Work to be completed
Scan the entries below, and for each line that includes the word "However", make a copy.

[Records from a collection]
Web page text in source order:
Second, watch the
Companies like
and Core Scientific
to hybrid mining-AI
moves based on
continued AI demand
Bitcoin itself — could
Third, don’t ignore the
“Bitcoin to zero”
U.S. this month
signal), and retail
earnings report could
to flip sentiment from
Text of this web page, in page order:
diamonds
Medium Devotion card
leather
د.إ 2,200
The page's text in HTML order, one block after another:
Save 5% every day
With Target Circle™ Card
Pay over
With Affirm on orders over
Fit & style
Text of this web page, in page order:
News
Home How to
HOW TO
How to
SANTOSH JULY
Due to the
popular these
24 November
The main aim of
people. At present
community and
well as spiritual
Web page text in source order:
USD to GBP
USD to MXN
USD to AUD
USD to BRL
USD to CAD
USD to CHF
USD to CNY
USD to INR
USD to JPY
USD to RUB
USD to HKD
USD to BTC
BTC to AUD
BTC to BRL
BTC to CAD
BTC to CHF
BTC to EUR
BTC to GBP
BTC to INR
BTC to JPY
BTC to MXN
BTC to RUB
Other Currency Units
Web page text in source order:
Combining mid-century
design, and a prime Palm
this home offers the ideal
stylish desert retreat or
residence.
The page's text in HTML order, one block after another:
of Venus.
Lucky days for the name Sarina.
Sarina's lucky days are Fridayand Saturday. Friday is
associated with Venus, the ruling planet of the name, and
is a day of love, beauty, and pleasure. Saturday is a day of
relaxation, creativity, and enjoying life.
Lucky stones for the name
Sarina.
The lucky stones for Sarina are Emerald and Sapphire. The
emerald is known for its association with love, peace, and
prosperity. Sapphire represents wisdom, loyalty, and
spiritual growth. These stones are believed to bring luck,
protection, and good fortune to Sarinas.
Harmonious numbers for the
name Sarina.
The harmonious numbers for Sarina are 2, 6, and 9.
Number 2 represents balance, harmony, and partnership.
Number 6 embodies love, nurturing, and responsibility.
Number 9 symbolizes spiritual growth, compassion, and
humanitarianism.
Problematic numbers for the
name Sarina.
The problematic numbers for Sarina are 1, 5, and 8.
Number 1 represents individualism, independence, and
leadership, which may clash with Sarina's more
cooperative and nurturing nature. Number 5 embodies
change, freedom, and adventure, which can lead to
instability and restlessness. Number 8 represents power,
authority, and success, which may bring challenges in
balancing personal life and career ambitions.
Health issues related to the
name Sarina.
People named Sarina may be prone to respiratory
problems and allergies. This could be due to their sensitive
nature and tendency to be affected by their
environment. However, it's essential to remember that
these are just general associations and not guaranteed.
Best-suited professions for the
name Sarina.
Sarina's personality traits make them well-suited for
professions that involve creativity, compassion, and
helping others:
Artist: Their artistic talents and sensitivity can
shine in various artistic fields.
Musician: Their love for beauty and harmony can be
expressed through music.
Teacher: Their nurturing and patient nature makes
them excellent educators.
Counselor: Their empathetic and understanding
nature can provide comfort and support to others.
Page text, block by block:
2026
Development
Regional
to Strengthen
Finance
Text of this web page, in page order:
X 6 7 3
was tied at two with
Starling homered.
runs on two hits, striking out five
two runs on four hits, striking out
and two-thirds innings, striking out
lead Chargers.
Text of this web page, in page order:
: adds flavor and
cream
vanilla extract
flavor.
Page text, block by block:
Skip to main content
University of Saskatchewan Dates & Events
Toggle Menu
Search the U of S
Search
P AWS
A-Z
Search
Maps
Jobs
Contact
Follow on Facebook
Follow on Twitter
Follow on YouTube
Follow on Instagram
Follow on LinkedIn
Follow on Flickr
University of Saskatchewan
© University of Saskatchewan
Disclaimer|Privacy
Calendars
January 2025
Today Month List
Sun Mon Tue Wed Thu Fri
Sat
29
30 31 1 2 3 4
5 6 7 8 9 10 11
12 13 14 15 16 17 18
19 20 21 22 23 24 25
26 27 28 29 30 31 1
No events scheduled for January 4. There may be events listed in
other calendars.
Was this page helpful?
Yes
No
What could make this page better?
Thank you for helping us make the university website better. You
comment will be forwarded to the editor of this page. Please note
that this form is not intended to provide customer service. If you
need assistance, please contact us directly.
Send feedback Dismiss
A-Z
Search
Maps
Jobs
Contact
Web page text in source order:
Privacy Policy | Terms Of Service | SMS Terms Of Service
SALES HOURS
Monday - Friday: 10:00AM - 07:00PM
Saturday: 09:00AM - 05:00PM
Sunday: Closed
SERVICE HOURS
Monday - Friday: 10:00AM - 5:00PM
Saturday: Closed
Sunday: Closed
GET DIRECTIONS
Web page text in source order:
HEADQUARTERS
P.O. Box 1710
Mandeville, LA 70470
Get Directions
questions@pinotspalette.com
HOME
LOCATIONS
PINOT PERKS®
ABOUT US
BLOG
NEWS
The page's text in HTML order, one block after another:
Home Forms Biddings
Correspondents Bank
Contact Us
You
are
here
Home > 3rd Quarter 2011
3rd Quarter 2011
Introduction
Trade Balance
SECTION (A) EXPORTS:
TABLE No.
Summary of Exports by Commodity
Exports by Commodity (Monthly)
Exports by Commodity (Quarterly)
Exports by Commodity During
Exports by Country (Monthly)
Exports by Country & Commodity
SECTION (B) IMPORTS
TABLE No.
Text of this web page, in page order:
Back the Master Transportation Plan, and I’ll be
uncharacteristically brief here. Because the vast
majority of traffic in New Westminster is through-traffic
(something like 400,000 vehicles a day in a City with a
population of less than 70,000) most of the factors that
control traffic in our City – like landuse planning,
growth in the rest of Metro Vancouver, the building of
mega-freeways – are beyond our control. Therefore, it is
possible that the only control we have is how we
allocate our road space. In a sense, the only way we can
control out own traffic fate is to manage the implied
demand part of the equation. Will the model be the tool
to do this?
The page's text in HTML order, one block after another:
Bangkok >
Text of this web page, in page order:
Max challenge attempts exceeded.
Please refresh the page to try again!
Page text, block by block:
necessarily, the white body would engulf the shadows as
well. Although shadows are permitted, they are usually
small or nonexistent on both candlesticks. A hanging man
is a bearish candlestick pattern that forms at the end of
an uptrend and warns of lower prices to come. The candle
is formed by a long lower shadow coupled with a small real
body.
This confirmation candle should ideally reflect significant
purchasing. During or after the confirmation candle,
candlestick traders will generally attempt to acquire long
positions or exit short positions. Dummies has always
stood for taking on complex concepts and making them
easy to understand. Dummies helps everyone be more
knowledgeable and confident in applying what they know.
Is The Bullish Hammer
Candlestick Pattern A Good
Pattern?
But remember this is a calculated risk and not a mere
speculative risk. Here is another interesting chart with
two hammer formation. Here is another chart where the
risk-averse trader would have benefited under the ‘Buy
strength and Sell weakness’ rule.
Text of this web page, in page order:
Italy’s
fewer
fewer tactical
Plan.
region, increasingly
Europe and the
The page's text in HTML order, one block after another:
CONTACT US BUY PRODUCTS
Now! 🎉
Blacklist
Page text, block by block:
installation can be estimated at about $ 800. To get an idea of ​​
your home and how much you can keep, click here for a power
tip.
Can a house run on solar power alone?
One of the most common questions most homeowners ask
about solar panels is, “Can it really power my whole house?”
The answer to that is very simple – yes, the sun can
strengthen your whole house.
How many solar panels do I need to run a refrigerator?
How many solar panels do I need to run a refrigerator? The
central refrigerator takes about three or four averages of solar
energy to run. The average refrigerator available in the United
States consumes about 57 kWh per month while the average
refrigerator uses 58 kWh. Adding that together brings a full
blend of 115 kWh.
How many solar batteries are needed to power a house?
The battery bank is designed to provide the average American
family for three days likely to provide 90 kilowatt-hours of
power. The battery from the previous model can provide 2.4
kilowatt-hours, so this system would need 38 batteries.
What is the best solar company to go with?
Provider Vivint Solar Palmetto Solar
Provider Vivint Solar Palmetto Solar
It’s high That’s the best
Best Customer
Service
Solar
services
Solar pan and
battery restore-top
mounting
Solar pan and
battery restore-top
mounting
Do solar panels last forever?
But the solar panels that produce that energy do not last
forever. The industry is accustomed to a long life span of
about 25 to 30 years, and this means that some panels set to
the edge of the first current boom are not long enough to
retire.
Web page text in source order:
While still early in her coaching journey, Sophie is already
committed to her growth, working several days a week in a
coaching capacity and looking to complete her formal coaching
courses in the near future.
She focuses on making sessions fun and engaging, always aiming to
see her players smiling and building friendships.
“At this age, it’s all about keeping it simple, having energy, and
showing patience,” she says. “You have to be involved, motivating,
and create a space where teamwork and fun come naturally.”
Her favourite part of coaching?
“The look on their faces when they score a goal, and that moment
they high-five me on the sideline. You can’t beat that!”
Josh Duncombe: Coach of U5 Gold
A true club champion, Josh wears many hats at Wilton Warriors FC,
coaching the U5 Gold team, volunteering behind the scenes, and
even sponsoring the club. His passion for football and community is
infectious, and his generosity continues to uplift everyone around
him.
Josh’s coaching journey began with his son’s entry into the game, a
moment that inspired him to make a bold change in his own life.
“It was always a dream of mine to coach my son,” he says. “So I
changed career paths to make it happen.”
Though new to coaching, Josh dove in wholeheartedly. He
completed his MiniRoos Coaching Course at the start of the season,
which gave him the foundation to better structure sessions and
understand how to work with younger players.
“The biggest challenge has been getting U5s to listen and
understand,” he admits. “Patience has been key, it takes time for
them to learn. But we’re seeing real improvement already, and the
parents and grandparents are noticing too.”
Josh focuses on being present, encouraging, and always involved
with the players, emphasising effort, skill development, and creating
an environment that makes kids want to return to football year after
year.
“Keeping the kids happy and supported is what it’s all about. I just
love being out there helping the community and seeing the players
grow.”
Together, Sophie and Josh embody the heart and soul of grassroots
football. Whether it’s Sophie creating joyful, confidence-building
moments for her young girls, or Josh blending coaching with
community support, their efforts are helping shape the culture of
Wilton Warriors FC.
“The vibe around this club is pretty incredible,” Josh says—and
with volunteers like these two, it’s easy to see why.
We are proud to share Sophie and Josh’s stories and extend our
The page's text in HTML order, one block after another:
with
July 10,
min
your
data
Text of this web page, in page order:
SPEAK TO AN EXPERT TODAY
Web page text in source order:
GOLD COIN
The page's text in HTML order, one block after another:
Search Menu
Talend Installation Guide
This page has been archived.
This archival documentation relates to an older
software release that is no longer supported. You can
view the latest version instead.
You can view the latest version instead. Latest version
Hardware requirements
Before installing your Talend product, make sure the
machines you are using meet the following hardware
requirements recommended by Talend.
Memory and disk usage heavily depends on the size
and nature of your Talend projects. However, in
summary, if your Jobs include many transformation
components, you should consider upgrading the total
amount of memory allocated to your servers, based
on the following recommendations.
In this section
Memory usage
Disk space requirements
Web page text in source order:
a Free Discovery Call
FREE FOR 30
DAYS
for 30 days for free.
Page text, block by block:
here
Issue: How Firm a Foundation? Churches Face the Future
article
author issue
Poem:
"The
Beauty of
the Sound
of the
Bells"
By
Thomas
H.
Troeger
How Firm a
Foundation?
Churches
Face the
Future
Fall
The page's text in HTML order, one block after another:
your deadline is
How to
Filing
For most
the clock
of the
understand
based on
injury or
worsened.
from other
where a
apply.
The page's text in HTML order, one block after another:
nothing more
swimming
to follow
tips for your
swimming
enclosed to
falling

Written response
environment. However, it's essential to remember that
and nature of your Talend projects. However, in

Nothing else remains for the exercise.